Records for processing:
⟨
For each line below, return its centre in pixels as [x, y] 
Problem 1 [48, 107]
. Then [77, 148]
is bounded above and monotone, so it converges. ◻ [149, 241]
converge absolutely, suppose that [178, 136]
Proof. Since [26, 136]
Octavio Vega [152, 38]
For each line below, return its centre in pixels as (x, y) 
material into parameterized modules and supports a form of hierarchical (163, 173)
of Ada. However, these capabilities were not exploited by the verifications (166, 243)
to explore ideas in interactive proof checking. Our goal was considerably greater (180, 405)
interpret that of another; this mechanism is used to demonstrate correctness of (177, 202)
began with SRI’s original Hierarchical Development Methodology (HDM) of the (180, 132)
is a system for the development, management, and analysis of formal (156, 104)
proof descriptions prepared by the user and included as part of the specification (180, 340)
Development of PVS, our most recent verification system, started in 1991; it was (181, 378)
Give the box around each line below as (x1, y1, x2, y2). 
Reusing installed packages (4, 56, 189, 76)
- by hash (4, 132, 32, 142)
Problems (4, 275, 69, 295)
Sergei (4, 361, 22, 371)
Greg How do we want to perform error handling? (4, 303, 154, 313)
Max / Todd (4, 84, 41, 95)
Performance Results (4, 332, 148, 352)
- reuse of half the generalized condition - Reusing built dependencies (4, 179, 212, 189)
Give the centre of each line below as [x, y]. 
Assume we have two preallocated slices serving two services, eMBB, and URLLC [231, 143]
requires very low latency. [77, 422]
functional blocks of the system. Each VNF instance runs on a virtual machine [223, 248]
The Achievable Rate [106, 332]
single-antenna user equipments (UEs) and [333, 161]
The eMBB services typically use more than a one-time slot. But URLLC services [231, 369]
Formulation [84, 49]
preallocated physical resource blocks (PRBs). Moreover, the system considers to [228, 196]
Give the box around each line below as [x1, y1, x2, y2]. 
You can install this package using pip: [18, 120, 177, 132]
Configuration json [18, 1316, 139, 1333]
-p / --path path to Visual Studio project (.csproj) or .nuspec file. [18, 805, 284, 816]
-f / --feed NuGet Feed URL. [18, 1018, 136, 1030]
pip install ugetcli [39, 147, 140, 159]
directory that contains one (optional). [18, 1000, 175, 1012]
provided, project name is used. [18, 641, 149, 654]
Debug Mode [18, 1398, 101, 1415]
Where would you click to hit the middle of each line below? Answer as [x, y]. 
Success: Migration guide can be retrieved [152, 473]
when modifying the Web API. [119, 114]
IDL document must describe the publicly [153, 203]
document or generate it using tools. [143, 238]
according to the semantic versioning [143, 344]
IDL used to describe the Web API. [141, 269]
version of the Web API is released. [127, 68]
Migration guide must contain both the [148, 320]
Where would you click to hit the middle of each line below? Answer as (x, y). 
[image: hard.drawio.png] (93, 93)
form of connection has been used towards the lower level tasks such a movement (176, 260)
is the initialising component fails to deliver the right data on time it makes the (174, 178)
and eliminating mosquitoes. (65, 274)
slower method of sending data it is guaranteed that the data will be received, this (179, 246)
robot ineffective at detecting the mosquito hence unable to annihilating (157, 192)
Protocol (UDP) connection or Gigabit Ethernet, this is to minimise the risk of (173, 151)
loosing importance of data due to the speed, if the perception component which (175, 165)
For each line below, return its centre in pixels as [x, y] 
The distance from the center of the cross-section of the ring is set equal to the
⟩
⟨
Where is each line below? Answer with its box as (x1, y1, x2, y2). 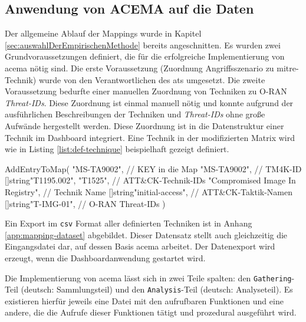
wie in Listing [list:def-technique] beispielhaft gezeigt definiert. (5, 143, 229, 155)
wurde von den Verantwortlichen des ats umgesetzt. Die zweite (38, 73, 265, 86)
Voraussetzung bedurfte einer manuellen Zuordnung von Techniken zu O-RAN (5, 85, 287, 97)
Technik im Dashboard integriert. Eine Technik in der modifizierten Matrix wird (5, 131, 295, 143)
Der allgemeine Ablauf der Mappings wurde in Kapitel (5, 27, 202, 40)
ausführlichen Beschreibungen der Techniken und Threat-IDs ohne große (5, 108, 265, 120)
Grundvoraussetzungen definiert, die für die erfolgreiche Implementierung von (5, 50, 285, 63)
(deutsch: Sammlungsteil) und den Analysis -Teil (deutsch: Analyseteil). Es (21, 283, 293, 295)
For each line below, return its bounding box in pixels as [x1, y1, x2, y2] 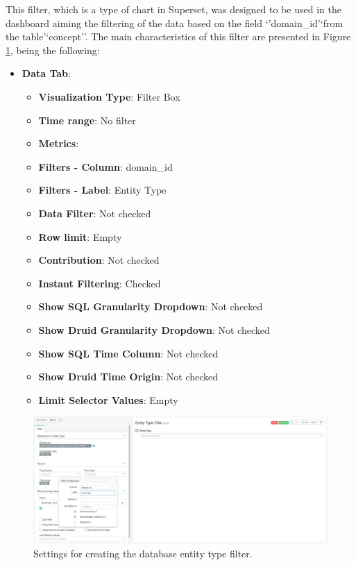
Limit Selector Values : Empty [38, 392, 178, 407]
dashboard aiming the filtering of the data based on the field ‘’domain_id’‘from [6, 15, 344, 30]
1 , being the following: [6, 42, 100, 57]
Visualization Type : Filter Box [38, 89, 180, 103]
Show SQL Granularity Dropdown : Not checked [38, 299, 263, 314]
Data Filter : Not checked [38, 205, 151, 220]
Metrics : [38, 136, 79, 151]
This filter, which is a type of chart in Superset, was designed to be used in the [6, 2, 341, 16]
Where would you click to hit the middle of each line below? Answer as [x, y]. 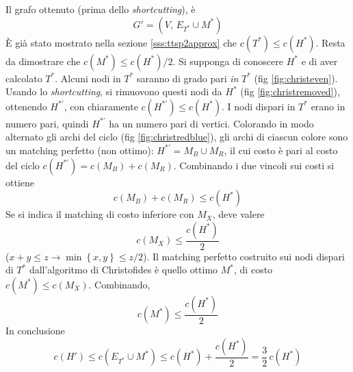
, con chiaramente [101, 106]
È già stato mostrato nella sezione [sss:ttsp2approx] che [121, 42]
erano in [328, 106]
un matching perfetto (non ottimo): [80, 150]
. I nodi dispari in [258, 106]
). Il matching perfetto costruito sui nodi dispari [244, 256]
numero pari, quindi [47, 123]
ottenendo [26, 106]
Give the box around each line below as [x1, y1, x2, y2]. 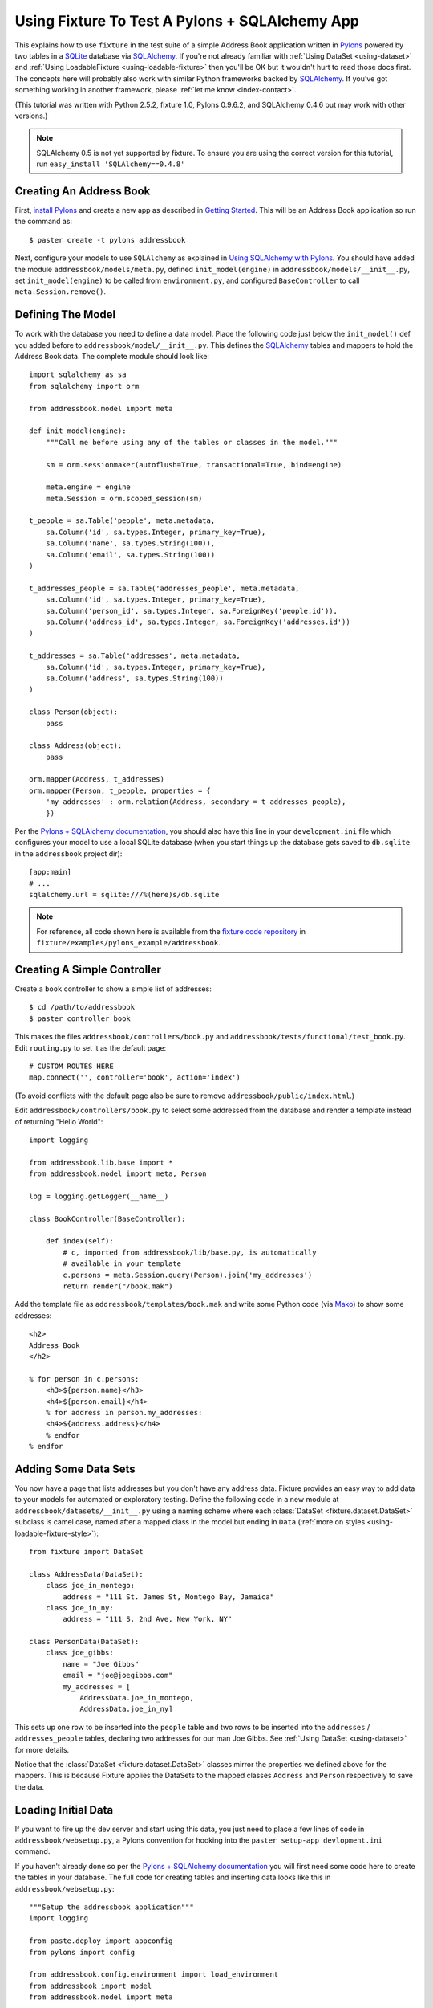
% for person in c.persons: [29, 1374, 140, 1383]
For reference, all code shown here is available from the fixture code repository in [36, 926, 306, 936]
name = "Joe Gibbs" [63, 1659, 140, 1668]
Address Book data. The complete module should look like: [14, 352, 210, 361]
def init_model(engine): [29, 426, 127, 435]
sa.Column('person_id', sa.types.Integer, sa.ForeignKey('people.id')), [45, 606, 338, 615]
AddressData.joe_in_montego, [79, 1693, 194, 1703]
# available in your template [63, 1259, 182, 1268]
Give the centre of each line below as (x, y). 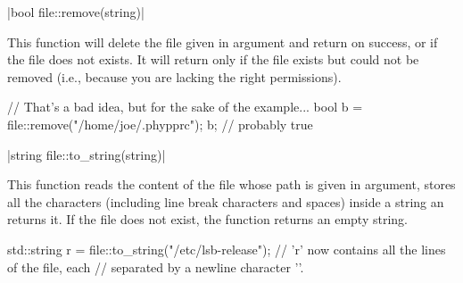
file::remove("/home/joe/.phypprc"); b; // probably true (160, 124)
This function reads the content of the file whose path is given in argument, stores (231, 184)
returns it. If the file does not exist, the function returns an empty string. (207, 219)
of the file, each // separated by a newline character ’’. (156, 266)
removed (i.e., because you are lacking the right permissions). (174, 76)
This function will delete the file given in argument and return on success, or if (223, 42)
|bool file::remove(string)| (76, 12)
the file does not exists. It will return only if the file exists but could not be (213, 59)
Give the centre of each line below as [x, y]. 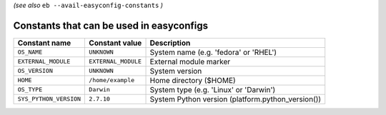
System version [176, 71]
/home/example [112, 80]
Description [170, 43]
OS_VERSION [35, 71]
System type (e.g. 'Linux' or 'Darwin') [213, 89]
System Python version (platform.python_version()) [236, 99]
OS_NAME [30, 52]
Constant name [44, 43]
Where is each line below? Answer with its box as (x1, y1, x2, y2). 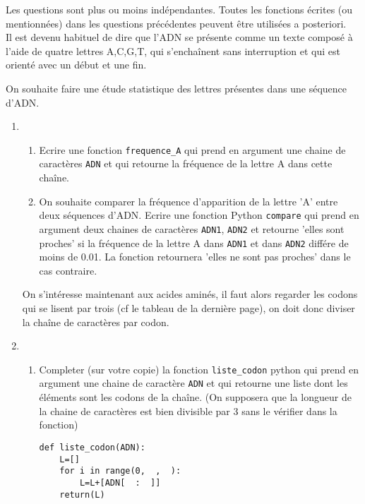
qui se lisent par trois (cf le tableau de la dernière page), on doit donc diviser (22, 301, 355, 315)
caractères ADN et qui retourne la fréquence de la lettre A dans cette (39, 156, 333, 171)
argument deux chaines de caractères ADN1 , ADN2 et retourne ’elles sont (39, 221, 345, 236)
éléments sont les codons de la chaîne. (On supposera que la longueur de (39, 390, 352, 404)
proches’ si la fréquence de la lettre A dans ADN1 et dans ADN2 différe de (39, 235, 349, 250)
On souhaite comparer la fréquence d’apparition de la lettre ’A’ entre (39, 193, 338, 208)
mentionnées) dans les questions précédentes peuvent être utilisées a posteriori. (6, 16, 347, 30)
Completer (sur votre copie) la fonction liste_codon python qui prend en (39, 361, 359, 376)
⟩
⟨
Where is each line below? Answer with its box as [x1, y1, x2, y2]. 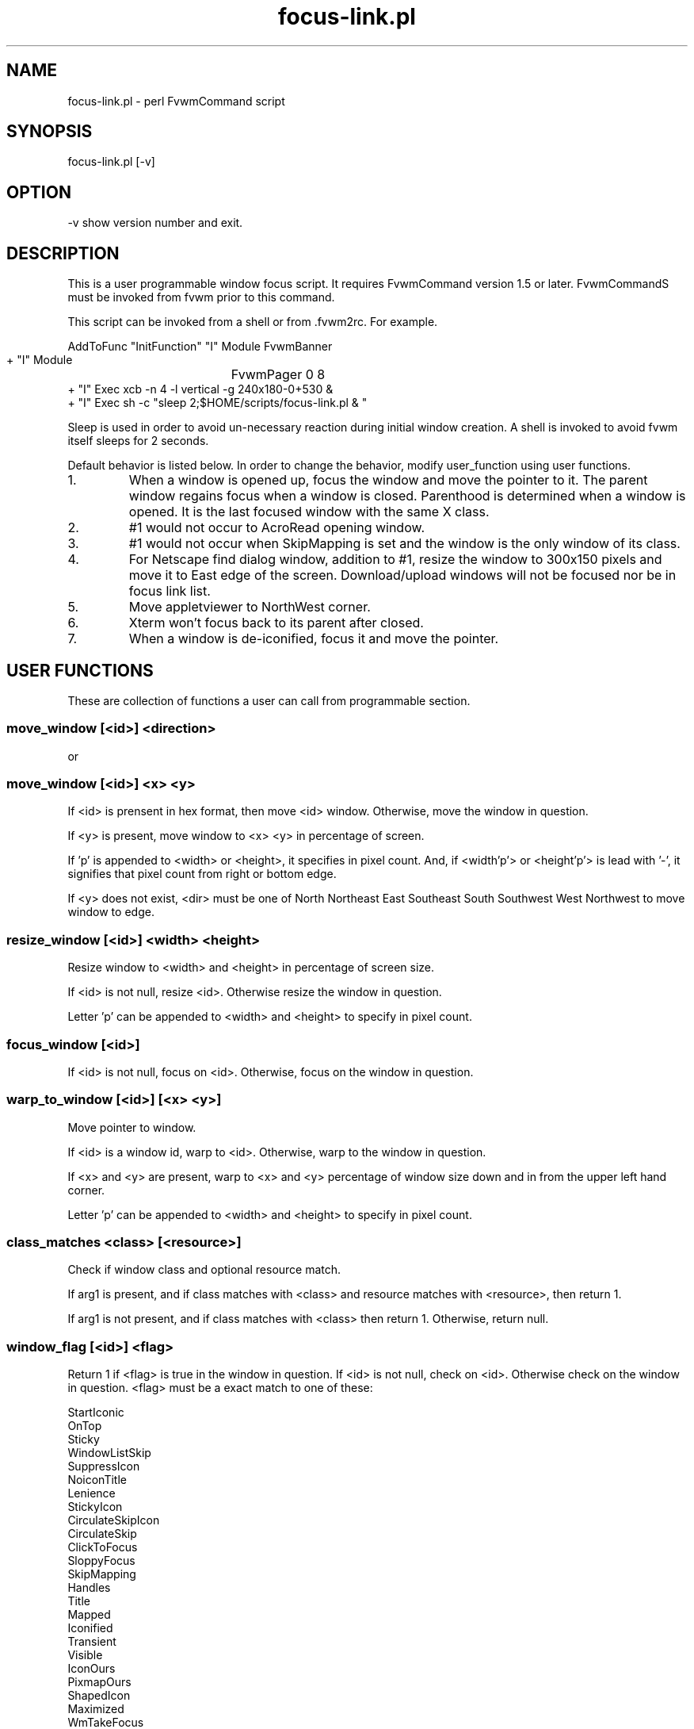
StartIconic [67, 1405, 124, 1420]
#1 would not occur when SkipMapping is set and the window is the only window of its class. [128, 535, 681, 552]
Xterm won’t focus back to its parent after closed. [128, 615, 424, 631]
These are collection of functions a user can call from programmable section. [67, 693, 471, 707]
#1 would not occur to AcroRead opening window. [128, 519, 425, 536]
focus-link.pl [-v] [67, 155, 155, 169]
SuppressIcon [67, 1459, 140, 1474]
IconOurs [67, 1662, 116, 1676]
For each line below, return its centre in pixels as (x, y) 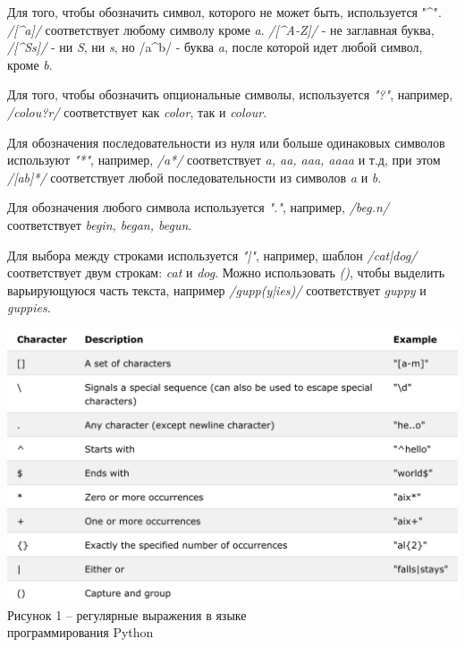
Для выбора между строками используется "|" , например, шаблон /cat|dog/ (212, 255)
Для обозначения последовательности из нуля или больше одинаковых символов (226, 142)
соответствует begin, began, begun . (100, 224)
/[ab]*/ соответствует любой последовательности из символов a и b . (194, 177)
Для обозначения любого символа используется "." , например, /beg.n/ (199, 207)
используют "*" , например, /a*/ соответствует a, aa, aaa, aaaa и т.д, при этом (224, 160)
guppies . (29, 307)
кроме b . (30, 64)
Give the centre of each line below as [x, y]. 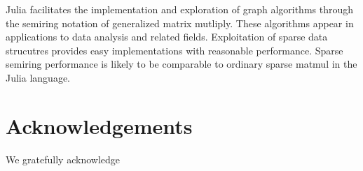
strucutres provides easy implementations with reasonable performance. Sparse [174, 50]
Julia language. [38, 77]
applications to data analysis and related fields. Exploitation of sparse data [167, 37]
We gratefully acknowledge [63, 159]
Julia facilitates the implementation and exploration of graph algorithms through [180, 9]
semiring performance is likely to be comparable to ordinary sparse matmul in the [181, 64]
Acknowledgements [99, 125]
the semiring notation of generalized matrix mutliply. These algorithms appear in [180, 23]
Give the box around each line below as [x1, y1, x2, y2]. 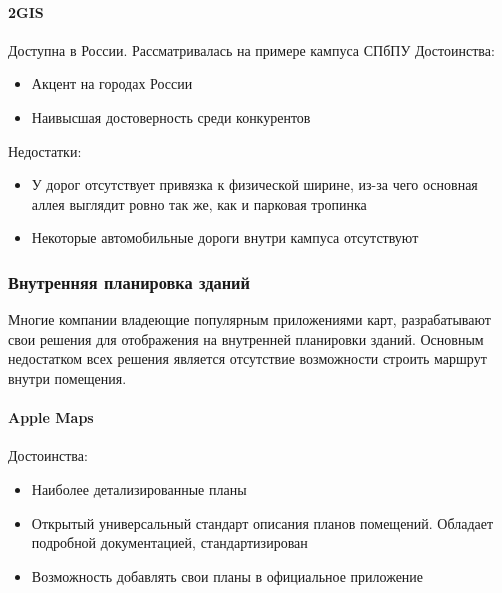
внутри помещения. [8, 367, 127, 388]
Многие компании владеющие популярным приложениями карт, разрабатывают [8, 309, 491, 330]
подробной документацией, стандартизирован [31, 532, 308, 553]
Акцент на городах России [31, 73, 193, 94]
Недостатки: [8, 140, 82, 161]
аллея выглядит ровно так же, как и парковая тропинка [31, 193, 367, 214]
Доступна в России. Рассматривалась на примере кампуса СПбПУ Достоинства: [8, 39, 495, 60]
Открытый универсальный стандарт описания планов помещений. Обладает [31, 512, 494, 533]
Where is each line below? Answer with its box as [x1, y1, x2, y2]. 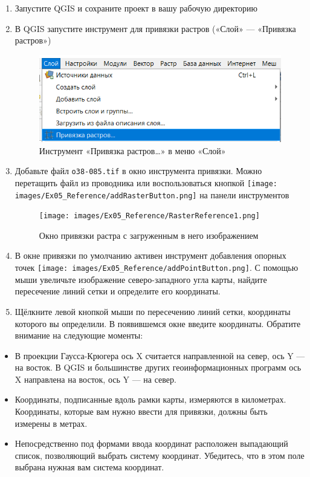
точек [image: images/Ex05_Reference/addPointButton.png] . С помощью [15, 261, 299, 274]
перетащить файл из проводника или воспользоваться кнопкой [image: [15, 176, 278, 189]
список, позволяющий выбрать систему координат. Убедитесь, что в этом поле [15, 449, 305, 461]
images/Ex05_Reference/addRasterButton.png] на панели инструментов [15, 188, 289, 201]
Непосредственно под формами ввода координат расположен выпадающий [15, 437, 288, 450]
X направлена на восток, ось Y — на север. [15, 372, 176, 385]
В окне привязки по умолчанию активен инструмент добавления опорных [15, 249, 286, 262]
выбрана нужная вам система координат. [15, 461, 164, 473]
⟩
Aim of the exercise: Give only the number of lines in the entries above that contain the string "generalized".

Solved exercise: 2